- Opening Delimiter -

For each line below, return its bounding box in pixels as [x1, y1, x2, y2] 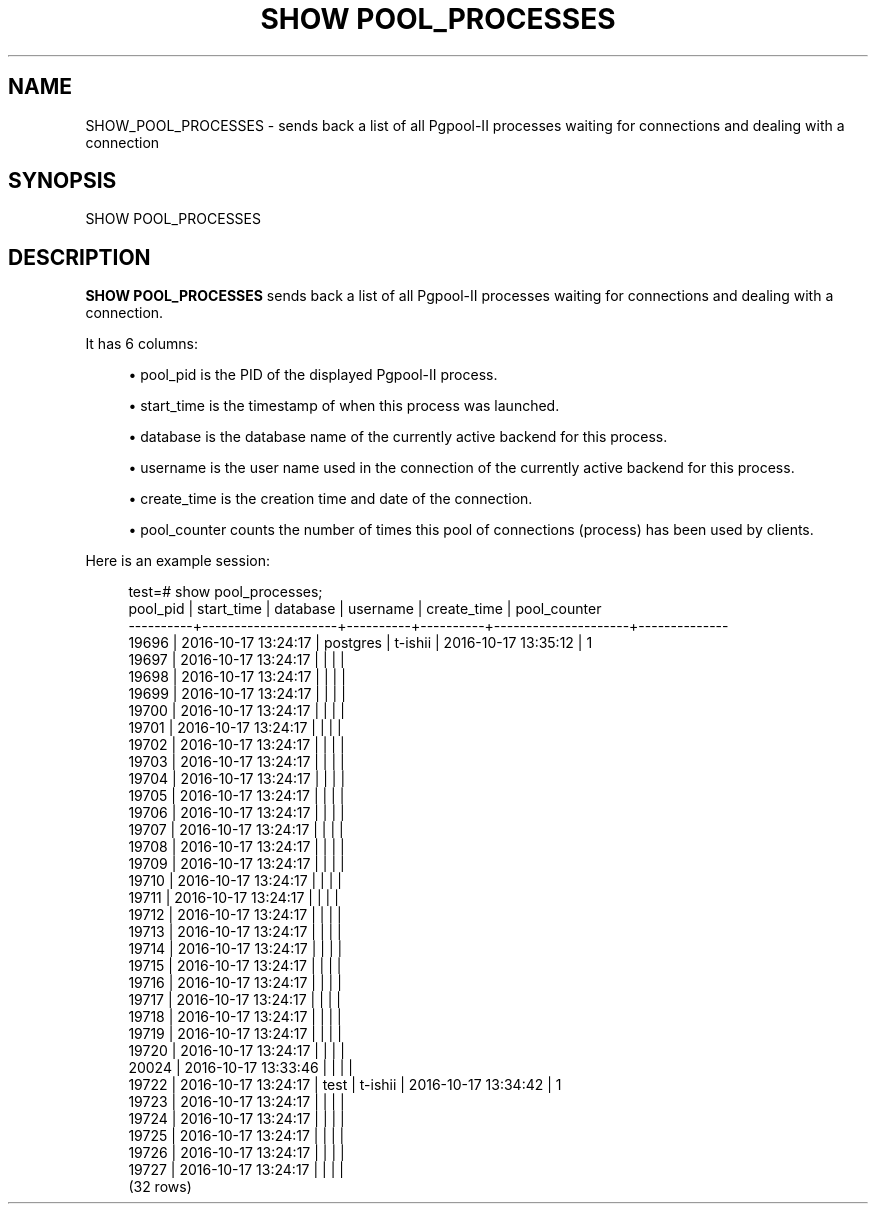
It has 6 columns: [85, 335, 198, 353]
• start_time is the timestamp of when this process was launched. [128, 397, 560, 415]
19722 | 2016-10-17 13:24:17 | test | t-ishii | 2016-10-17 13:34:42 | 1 [128, 1076, 562, 1094]
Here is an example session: [85, 552, 270, 570]
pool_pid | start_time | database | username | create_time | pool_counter [128, 600, 602, 618]
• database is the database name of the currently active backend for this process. [128, 428, 668, 446]
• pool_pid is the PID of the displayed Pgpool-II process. [128, 366, 498, 384]
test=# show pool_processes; [128, 583, 323, 601]

- Closing Delimiter -

GOAL OF THE EXERCISE: Go back to the data above and please quote exactly, and only, the lines from the line with "It has 6 columns: [85, 335, 198, 353]" through its last line.

RESULT:
It has 6 columns: [85, 335, 198, 353]
• start_time is the timestamp of when this process was launched. [128, 397, 560, 415]
19722 | 2016-10-17 13:24:17 | test | t-ishii | 2016-10-17 13:34:42 | 1 [128, 1076, 562, 1094]
Here is an example session: [85, 552, 270, 570]
pool_pid | start_time | database | username | create_time | pool_counter [128, 600, 602, 618]
• database is the database name of the currently active backend for this process. [128, 428, 668, 446]
• pool_pid is the PID of the displayed Pgpool-II process. [128, 366, 498, 384]
test=# show pool_processes; [128, 583, 323, 601]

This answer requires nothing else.